* Work to complete: Could you print exactly the lines of the listing below, starting at the line that has "assumption that, should" and ending at the line that has "base pairing rules.", and only those lines?

___ Given records

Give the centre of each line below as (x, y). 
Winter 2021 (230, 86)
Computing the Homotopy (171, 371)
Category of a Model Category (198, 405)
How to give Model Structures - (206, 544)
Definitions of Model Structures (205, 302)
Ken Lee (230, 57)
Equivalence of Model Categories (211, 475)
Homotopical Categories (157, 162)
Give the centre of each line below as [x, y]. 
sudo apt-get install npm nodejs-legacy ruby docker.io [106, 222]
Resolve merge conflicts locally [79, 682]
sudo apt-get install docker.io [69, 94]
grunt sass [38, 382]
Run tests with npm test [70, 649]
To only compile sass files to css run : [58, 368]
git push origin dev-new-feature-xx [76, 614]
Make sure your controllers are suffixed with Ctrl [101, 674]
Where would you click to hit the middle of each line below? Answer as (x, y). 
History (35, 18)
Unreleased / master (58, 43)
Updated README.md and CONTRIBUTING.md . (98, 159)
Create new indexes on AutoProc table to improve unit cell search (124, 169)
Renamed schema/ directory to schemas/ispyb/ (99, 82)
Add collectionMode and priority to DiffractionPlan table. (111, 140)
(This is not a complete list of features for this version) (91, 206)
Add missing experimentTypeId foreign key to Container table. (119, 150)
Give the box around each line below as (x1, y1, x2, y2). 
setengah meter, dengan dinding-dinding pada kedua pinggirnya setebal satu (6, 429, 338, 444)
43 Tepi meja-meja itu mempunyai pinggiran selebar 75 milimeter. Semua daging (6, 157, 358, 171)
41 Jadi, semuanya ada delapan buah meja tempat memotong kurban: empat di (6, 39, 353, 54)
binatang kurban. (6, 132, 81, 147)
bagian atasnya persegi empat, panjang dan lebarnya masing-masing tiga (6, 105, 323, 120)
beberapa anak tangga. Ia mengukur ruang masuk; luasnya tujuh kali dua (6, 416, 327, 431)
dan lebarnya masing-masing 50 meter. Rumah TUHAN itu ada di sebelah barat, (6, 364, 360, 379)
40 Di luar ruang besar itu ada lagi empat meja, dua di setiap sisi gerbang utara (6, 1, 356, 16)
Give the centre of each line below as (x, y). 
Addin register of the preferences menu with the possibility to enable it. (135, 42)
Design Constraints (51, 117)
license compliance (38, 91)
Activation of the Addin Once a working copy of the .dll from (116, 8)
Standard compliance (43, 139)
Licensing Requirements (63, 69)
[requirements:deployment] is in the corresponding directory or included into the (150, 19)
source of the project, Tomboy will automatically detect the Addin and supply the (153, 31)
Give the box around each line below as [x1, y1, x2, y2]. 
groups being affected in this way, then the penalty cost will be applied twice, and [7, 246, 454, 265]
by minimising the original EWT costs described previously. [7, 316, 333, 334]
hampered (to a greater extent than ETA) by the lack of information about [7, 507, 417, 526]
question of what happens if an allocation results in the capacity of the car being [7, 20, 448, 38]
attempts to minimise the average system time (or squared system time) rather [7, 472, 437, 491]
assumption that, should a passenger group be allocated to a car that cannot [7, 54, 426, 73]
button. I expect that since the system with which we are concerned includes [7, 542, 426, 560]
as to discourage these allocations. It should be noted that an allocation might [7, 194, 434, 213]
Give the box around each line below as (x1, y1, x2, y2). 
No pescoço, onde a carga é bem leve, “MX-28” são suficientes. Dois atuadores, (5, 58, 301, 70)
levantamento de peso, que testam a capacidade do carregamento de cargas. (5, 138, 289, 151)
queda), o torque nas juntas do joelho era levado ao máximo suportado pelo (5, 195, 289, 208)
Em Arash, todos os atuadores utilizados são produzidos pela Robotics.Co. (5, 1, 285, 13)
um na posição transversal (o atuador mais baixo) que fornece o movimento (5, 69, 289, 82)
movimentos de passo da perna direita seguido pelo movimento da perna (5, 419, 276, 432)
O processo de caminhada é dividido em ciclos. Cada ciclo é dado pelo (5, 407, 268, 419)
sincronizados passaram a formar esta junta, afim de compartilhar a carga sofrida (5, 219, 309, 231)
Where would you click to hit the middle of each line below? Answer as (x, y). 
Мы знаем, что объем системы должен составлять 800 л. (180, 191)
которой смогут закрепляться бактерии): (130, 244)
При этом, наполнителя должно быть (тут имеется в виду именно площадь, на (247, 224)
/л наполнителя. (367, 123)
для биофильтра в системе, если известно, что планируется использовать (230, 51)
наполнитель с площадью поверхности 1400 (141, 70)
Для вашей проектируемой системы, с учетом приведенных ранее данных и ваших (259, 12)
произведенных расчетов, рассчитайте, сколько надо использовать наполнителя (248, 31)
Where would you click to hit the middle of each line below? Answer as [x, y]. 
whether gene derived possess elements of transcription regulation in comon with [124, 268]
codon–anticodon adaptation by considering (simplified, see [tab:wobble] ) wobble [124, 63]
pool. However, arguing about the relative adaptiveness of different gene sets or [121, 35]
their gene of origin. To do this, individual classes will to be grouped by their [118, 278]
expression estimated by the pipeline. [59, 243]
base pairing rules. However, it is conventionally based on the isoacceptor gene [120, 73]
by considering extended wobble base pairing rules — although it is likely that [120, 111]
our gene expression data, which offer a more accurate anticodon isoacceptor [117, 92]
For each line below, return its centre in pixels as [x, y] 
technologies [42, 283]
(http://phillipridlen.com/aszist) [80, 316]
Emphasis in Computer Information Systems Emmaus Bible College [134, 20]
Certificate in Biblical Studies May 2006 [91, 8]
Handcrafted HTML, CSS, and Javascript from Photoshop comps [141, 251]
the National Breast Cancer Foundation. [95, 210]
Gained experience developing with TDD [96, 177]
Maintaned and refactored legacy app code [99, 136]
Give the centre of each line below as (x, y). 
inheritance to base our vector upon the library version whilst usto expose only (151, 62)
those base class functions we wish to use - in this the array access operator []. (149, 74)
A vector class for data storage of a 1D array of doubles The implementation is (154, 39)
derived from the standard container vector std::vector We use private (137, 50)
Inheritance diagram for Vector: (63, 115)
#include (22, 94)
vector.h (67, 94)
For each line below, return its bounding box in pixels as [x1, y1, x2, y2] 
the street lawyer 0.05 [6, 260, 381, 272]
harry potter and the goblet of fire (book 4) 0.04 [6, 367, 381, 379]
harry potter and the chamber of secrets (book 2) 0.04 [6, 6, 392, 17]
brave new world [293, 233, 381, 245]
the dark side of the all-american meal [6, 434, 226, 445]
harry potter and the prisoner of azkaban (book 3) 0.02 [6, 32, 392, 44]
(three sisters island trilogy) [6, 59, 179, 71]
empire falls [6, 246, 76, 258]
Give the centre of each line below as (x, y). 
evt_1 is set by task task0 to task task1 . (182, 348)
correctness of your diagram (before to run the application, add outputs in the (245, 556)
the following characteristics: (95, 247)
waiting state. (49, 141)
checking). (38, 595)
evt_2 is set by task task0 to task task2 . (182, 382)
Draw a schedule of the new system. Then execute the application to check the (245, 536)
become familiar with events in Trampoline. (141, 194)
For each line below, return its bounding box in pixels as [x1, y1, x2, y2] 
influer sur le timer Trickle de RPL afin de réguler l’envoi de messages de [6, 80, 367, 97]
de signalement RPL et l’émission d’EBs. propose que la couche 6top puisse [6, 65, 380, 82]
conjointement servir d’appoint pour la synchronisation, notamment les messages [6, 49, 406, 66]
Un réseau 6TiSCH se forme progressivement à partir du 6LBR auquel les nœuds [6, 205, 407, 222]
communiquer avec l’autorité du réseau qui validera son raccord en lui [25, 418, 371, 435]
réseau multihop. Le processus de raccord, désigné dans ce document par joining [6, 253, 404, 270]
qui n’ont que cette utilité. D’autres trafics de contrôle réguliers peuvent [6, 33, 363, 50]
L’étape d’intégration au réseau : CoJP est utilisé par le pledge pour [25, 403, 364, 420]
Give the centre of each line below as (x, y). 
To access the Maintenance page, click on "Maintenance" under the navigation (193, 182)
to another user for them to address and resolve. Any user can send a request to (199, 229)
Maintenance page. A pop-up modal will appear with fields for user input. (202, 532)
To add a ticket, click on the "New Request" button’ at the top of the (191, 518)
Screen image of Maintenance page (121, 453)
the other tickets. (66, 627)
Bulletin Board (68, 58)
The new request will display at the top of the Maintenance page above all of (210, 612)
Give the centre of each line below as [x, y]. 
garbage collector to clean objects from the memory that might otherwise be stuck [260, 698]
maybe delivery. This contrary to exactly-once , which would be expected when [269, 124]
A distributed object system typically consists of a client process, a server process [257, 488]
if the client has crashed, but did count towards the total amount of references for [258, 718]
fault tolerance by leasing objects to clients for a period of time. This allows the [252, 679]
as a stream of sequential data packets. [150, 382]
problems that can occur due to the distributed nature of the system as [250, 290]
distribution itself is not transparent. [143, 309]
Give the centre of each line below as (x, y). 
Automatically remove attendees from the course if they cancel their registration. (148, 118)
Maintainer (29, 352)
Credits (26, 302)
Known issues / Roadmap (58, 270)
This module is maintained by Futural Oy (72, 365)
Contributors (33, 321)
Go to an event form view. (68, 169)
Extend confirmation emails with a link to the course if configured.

______

* Your response:
assumption that, should a passenger group be allocated to a car that cannot [7, 54, 426, 73]
button. I expect that since the system with which we are concerned includes [7, 542, 426, 560]
as to discourage these allocations. It should be noted that an allocation might [7, 194, 434, 213]
Give the box around each line below as (x1, y1, x2, y2). 
No pescoço, onde a carga é bem leve, “MX-28” são suficientes. Dois atuadores, (5, 58, 301, 70)
levantamento de peso, que testam a capacidade do carregamento de cargas. (5, 138, 289, 151)
queda), o torque nas juntas do joelho era levado ao máximo suportado pelo (5, 195, 289, 208)
Em Arash, todos os atuadores utilizados são produzidos pela Robotics.Co. (5, 1, 285, 13)
um na posição transversal (o atuador mais baixo) que fornece o movimento (5, 69, 289, 82)
movimentos de passo da perna direita seguido pelo movimento da perna (5, 419, 276, 432)
O processo de caminhada é dividido em ciclos. Cada ciclo é dado pelo (5, 407, 268, 419)
sincronizados passaram a formar esta junta, afim de compartilhar a carga sofrida (5, 219, 309, 231)
Where would you click to hit the middle of each line below? Answer as (x, y). 
Мы знаем, что объем системы должен составлять 800 л. (180, 191)
которой смогут закрепляться бактерии): (130, 244)
При этом, наполнителя должно быть (тут имеется в виду именно площадь, на (247, 224)
/л наполнителя. (367, 123)
для биофильтра в системе, если известно, что планируется использовать (230, 51)
наполнитель с площадью поверхности 1400 (141, 70)
Для вашей проектируемой системы, с учетом приведенных ранее данных и ваших (259, 12)
произведенных расчетов, рассчитайте, сколько надо использовать наполнителя (248, 31)
Where would you click to hit the middle of each line below? Answer as [x, y]. 
whether gene derived possess elements of transcription regulation in comon with [124, 268]
codon–anticodon adaptation by considering (simplified, see [tab:wobble] ) wobble [124, 63]
pool. However, arguing about the relative adaptiveness of different gene sets or [121, 35]
their gene of origin. To do this, individual classes will to be grouped by their [118, 278]
expression estimated by the pipeline. [59, 243]
base pairing rules. However, it is conventionally based on the isoacceptor gene [120, 73]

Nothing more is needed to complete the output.